Raw tokens should come from environment variables when possible:

PowerShell:

```powershell
$env:KISTE_TOKEN_GITHUB_DEV="..."
$env:KISTE_TOKEN_HF_DEV="..."
```

Bash/zsh:

```bash
export KISTE_TOKEN_GITHUB_DEV="..."
export KISTE_TOKEN_HF_DEV="..."
```

The local token store is metadata-only and writes `.kiste/tokens.json`. Raw token
values are not stored; records use `env://KISTE_TOKEN_NAME` references. Do not
commit token metadata that reveals private account, project, or expiry details.

GitOps secret files must use the `*.enc.yaml` convention. `kiste secrets scan`
fails on plaintext Kubernetes Secret manifests, `.env` files, `secret.yaml`,
`*-secret.yaml`, and unencrypted YAML under `infrastructure/secrets/`.

Image references are parsed and validated before registry inspection. Kiste warns
on mutable tags such as `latest` and recommends digest pinning for deployment
inputs. Phase 6 planning does not deploy or pull images automatically.

Dataset providers are metadata-first. Kiste records dataset refs, profiles local
and DVC files, checks declared token scopes, generates dataset cards, and plans
exports, but it does not download large datasets automatically.

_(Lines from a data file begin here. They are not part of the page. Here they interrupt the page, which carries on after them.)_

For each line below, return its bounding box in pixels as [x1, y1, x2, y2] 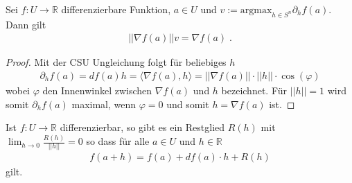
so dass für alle [86, 134, 150, 148]
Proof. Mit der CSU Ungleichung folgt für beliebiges [6, 55, 227, 69]
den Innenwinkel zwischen [42, 83, 152, 98]
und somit [166, 96, 209, 111]
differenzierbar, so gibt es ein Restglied [60, 120, 225, 134]
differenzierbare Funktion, [61, 2, 171, 16]
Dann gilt [6, 17, 46, 31]
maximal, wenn [71, 96, 137, 111]

Phase 8 cloud and Argo CD commands are also safe-by-default. They generate plans,
reports, and YAML only. They do not provision cloud resources, sync production
apps, enable pruning, delete clusters, rotate secrets, or auto-merge changes.

## Development

Install dev dependencies:

```bash
uv sync --group dev
```

Run checks:

```bash
uv run pytest -q
uv run ruff check .
uv run mypy src/kiste
```

Publish to PyPI:

1. Configure PyPI Trusted Publishing for this repository with workflow
   `.github/workflows/pypi-publish.yml` and environment `pypi`.
2. Push a version tag, for example `v0.9.2`.
3. The workflow runs checks, builds `dist/`, validates metadata, and publishes
   through GitHub OIDC. No PyPI API token is required.

Dependency updates:

Dependabot is configured in `.github/dependabot.yml` to update both PyPI
package versions and workflow/action versions weekly:

- PyPI dependencies: `pyproject.toml` and `uv.lock` through the `uv` ecosystem.
- Workflows: GitHub Actions used by CI and PyPI publishing.

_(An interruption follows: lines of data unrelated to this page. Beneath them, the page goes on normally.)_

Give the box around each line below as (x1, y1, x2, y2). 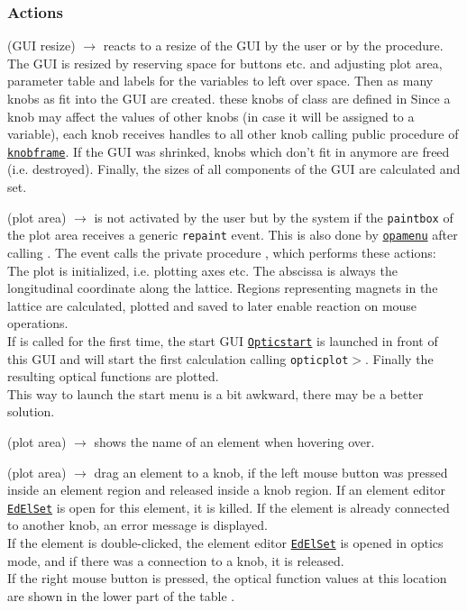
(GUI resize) (7, 36, 76, 55)
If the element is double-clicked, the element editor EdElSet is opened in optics (7, 533, 444, 552)
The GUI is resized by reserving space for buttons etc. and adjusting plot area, (7, 53, 443, 72)
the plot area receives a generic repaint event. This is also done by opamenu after (7, 225, 458, 244)
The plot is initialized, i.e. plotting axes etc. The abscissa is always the (7, 260, 398, 279)
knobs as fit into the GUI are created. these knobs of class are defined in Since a (7, 89, 451, 107)
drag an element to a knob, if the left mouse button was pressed (94, 462, 448, 481)
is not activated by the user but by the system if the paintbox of (94, 207, 453, 226)

Python dev tools, provider SDK extras, and GitHub Actions are grouped into
focused PRs with `pypi`, `uv`, `workflow`, and `github-actions` labels.

Phase 4.5 review reports:

```bash
kiste review
kiste review architecture
kiste review commands
kiste review data-model
kiste review security
kiste review gitops
kiste review roadmap
```

These write Markdown reports to `.kiste/review/`.

## Current Limits

Kiste still does not:

- Deploy to Kubernetes
- Apply Terraform
- Push to a container registry
- Download large datasets automatically
- Provision or delete cloud resources automatically
- Auto-sync Argo CD production apps with pruning
- Auto-merge self-improvement changes
- Commit or push the generated GitOps repo
- Integrate with real SOPS, age, KMS, or Vault cryptography
- Rotate secrets or fetch runtime credentials

Phase 4 intentionally produces a GitOps source tree and validates secret hygiene,
but deployment and production secret backends are later phases.

## License

Kiste uses a split license model:

- Source code is licensed under the Apache License 2.0. See [LICENSE](LICENSE).
- Documentation, including this README and files under [docs/](docs/), is
  licensed under Creative Commons Attribution 4.0 International. See
  [docs/LICENSE.md](docs/LICENSE.md).